Monday, May 11, 2015

Mother's Day Fail

I had a Mother's Day Fail. I thought I had everything lined up to celebrate yesterday for Karlye. I had the cards bought, I made her a special breakfast treat, I even remembered to buy the special neclace she had hinted at. I just forgot  one thing...

I knew it had been a long time since I last wrote on this blog. I also suddenly realized I let Mother's Day slip by without my annual gift post to Karlye. So I checked and indeed it has been a year and a day since my last post.

My wife is truly an amazing woman. She deserves an award for putting up with pre-adolescent  males, in particular a certain 12 year old, who in the last year has become all knowing and takes every opportunity to give us a detailed exposition on our failures in the role of parenting.
Somehow he has managed to survive, due in large part to a mother who loves him in spite of his smart mouth and aversion to personal hygiene.

Being a mother is never easy work.

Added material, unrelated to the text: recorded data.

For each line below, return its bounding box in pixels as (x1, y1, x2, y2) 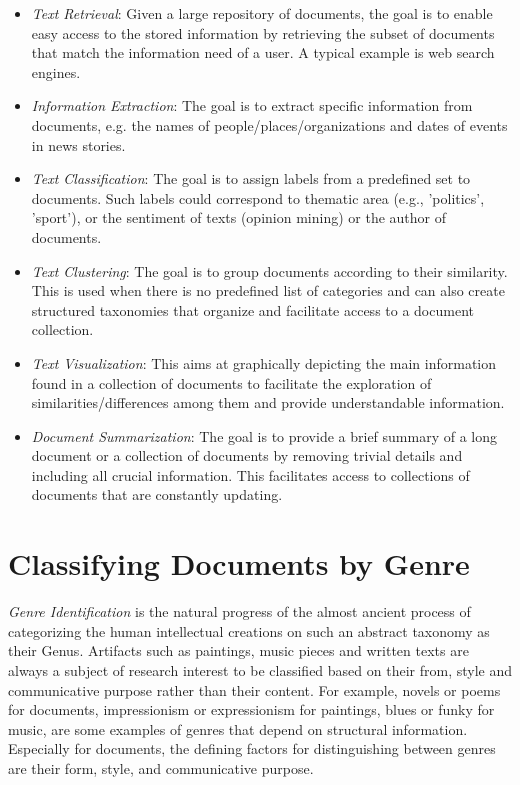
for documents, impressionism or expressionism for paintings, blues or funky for (8, 699, 495, 720)
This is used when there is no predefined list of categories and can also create (31, 280, 505, 301)
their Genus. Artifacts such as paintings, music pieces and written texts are (8, 640, 469, 661)
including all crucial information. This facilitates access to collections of (31, 464, 470, 485)
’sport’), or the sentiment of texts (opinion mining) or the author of (31, 207, 446, 228)
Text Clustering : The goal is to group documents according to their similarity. (31, 260, 508, 281)
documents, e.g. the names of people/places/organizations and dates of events (31, 114, 508, 135)
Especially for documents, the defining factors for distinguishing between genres (8, 738, 496, 759)
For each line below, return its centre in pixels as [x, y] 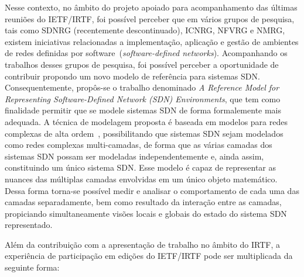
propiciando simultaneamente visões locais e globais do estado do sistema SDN [146, 213]
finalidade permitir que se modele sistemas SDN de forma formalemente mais [143, 110]
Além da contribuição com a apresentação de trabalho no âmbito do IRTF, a [142, 244]
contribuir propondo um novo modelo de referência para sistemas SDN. [132, 76]
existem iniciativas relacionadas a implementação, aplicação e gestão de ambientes [152, 41]
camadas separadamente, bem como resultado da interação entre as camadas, [143, 202]
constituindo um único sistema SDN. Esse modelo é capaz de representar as [140, 167]
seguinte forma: [32, 267]
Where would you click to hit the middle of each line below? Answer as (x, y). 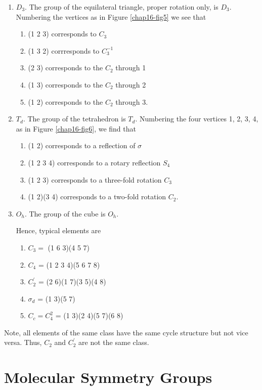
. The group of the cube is (65, 213)
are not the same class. (114, 342)
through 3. (132, 101)
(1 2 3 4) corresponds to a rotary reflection (94, 162)
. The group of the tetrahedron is (74, 119)
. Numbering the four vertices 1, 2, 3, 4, (197, 119)
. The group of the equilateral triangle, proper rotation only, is (122, 7)
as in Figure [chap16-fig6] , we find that (76, 128)
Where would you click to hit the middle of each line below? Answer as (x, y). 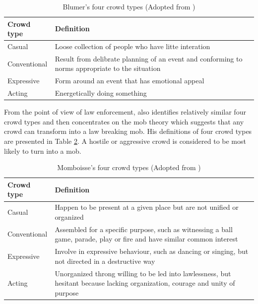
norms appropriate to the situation (108, 68)
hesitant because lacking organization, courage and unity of (145, 283)
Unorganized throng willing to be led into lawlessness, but (143, 273)
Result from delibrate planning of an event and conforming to (149, 58)
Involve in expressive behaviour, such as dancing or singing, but (152, 251)
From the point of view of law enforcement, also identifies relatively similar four (125, 112)
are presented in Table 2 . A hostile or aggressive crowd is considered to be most (125, 141)
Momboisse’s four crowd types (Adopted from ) (129, 167)
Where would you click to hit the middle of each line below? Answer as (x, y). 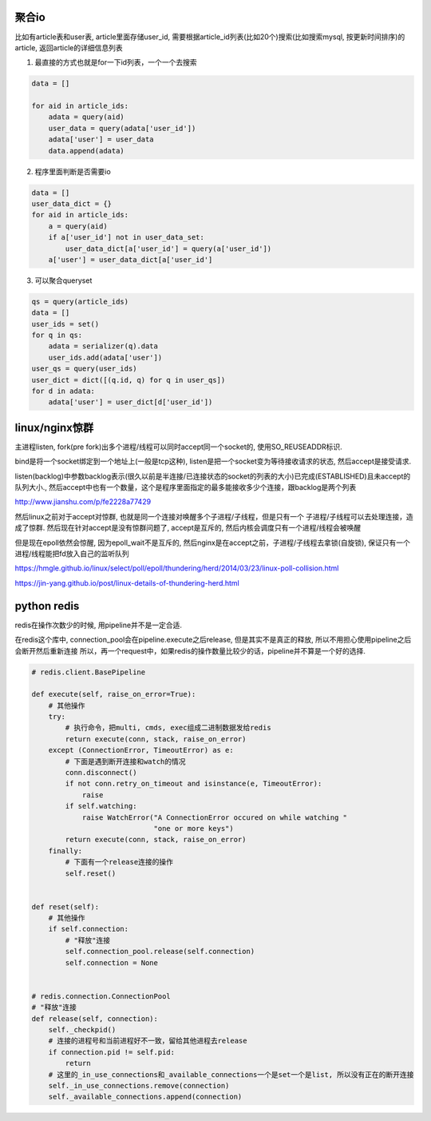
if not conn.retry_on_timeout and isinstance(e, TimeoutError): (194, 784)
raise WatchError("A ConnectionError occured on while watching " (214, 817)
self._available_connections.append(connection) (145, 1097)
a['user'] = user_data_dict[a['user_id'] (130, 259)
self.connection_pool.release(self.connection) (160, 952)
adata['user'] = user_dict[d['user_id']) (130, 402)
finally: (65, 851)
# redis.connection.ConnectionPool (101, 996)
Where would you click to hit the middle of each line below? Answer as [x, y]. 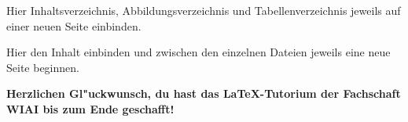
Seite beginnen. [43, 67]
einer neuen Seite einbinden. [74, 25]
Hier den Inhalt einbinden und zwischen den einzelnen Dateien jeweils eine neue [198, 52]
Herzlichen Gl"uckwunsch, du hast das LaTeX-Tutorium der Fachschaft [204, 93]
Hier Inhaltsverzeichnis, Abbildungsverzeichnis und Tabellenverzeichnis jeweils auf [204, 10]
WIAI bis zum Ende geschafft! [90, 108]
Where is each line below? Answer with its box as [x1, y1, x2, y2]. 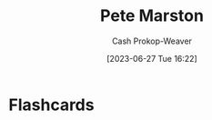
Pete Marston [100, 5, 204, 26]
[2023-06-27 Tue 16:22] [106, 53, 197, 64]
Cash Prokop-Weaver [111, 35, 193, 46]
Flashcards [8, 95, 95, 115]
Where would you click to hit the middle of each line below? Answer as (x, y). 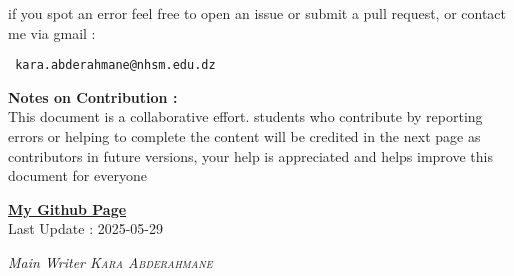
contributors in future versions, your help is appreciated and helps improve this (250, 155)
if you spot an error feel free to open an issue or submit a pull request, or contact (257, 13)
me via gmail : (52, 32)
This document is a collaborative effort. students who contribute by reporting (245, 116)
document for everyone (77, 175)
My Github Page (67, 208)
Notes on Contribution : (93, 96)
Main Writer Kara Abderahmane (110, 262)
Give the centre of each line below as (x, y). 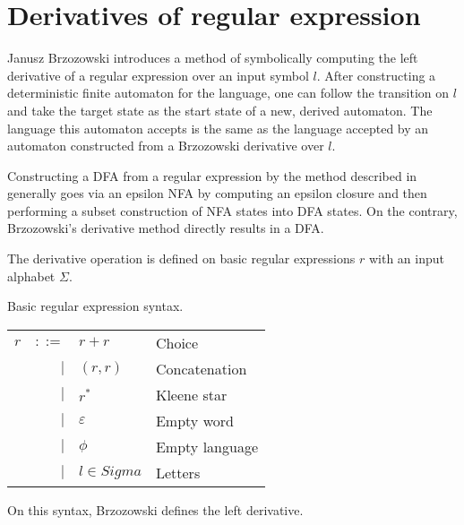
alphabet (31, 275)
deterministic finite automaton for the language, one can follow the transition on (228, 93)
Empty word (194, 420)
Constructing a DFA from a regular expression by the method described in (212, 175)
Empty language (206, 446)
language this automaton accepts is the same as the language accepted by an (218, 128)
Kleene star (191, 394)
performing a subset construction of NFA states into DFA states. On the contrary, (232, 210)
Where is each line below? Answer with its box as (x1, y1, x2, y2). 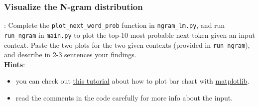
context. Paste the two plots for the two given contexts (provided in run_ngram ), (4, 39, 250, 50)
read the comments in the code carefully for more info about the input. (15, 92, 233, 103)
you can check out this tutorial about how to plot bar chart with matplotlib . (15, 76, 250, 86)
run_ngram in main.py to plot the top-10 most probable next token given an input (4, 29, 255, 40)
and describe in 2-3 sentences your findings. (4, 49, 136, 60)
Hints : (4, 59, 25, 69)
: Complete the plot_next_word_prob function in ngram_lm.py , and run (4, 20, 225, 30)
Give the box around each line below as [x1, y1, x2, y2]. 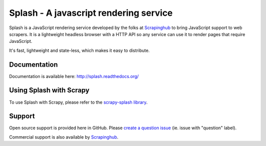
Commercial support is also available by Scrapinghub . [9, 134, 119, 140]
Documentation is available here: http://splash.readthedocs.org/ [9, 73, 139, 79]
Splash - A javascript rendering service [9, 7, 173, 18]
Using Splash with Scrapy [9, 86, 90, 95]
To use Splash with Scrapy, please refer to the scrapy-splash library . [9, 99, 148, 105]
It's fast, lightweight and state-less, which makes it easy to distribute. [9, 47, 150, 53]
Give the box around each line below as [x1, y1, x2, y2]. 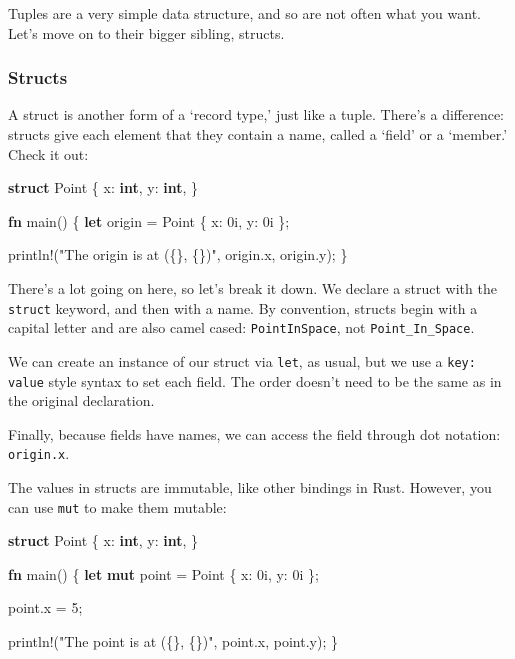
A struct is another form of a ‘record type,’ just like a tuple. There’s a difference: [8, 104, 505, 125]
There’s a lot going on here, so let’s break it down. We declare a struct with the [8, 277, 497, 298]
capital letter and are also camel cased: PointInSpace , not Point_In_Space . [8, 317, 475, 338]
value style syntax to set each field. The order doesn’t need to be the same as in [8, 370, 502, 391]
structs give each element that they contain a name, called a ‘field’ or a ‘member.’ [8, 124, 508, 144]
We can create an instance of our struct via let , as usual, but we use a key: [8, 350, 476, 371]
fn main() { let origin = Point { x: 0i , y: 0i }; [8, 210, 290, 231]
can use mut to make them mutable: [8, 496, 227, 517]
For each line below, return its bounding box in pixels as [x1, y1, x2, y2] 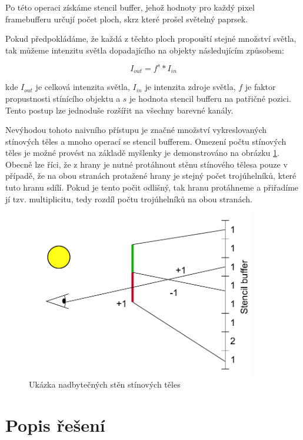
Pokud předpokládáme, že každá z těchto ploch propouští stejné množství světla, [5, 32, 297, 45]
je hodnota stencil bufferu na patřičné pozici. [129, 92, 291, 104]
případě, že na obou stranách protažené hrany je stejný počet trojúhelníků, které [5, 169, 297, 182]
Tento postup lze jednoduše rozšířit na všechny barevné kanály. [5, 104, 234, 116]
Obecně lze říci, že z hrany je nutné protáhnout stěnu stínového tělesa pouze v [5, 158, 288, 170]
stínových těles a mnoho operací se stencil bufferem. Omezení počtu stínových [5, 135, 287, 147]
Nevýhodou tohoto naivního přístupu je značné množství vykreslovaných [5, 124, 267, 136]
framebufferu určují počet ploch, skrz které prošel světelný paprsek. [5, 12, 248, 25]
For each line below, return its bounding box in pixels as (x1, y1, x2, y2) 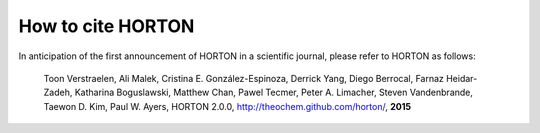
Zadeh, (43, 86, 73, 99)
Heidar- (445, 72, 478, 84)
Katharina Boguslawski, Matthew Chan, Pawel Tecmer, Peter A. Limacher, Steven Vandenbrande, (74, 86, 474, 99)
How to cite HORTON (18, 15, 195, 37)
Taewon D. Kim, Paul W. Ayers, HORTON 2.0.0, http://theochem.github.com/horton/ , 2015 (43, 100, 412, 112)
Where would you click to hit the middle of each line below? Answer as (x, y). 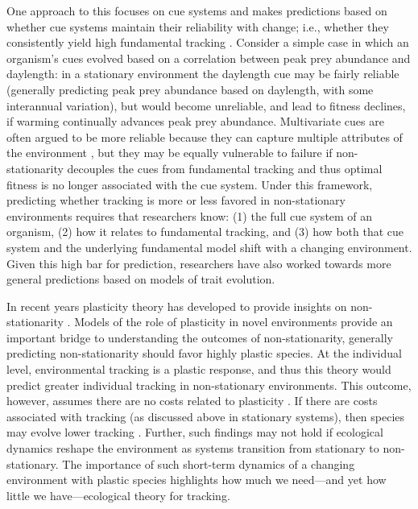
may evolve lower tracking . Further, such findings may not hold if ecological (195, 432)
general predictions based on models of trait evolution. (141, 279)
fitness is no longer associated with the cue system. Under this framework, (190, 184)
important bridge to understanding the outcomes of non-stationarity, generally (200, 337)
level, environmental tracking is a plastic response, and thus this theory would (199, 369)
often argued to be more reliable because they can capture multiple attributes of (205, 137)
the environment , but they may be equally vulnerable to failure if (170, 153)
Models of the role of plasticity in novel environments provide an (234, 322)
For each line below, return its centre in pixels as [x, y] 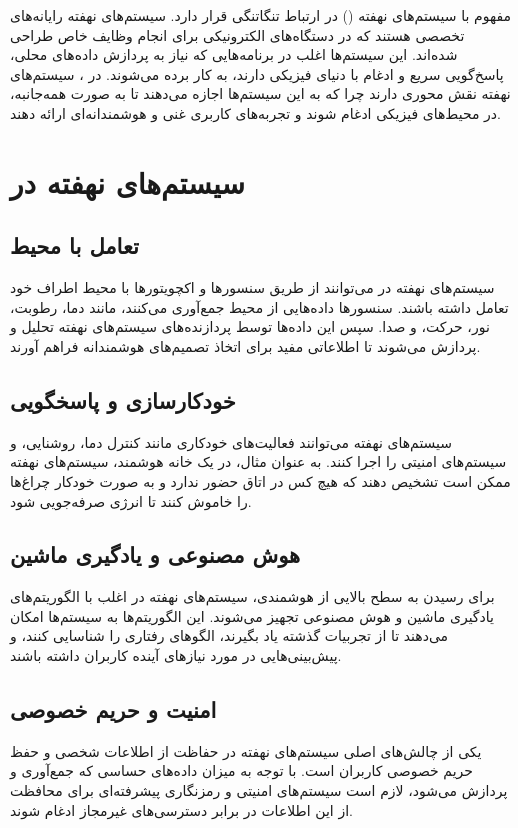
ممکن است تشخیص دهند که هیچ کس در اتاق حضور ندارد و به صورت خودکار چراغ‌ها [260, 480]
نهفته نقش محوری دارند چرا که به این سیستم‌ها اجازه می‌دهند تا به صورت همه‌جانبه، [260, 93]
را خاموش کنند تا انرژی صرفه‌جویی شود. [131, 500]
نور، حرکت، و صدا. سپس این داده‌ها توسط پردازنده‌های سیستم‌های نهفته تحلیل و [250, 326]
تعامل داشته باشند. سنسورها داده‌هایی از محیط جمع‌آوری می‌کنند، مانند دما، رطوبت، [259, 306]
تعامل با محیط [74, 245]
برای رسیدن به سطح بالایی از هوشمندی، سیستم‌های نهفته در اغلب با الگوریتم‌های [252, 596]
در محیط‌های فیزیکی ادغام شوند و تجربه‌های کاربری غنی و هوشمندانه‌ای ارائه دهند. [255, 112]
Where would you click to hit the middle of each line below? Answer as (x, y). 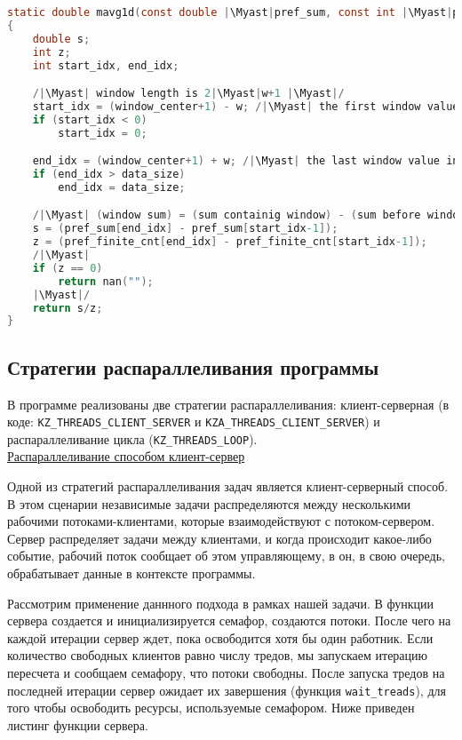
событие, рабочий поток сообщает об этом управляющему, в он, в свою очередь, (226, 556)
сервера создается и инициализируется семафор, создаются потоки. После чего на (229, 621)
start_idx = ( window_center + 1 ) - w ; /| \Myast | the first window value (246, 106)
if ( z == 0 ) (68, 268)
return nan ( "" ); (106, 281)
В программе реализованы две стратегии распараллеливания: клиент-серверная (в (228, 404)
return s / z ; (68, 308)
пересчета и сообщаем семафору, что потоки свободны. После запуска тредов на (226, 672)
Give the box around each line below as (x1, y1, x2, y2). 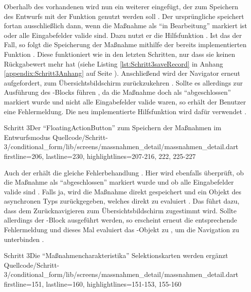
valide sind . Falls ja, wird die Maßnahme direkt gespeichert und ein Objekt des (4, 186, 241, 196)
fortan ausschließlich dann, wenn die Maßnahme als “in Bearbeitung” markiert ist (4, 20, 248, 31)
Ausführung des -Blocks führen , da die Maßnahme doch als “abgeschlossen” (4, 87, 231, 97)
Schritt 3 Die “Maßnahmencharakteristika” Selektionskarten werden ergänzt (4, 250, 228, 260)
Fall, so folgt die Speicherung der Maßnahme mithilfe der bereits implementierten (4, 39, 247, 50)
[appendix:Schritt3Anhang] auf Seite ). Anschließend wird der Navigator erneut (4, 68, 240, 78)
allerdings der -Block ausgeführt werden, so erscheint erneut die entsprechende (4, 215, 237, 225)
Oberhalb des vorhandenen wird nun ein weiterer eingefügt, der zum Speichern (4, 1, 238, 11)
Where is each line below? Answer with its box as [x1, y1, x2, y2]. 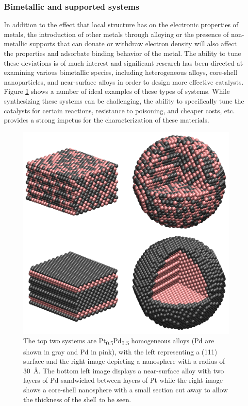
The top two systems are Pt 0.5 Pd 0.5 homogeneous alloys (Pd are [23, 335, 214, 347]
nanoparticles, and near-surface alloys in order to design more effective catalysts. [4, 76, 244, 87]
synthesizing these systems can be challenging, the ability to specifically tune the [4, 95, 244, 106]
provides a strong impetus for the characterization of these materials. [4, 115, 209, 125]
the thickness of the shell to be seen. [23, 394, 131, 404]
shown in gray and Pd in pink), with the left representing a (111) [23, 346, 217, 356]
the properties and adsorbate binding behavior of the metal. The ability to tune [4, 48, 241, 58]
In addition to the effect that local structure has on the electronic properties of [4, 19, 239, 30]

Being the mother of adolescents is one of those tasks that makes you question everything you ever thought true. It wears you down to the point you think you can't handle another minute and then pushes you even farther. It shakes you to the core and threatens to break you.

My wonderful wife has not broken. She's been beat down, exhausted and discouraged, but she keeps on. By the end of the day, she has reached her limit. She is mentally and physically exhausted but the job never is done. Still, somehow she manages to get up and do it all again the next day. Amazingly, even in the worst of it all, she still manages to show love and care for the monsters and their father.

I wish I could say I'm always there to back her up, to lend her moral support, to build up her self-esteem after a day of having it beaten down by a household of insensitive ingrates. I try sometimes, but usually I just block out her her unspoken plea for help along with all the other noise.
For that, I am truly sorry. I am finding that I really don't have many good answers for this whole parenting thing. We try our best, but most of the time it feels we are banging out heads against a brick wall. I have been told that this is not a unique experience. All parents deal with this to some extent or another, and yes in time it too will pass. Here and now though, it's just tough sometimes.

This Mother's Day, what I needed to tell my wife is that she is not alone. I am here with her. I am on her team. We will get through this together. I don't have to know all the answers, I just need to remember that even though she is tough and capable, it still hurts her when the kids and I don't treat her with the respect she deserves.

So Karlye, love of my life, I'm sorry if I am not more understanding. I want to do a better job of listening to you. You can vent to me. You can vent about me. I want you to know that I'm here with you to help you carry out this amazing and challenging responsibility of raising the five wonderful children God has blessed us with. Thank you for all you do every day.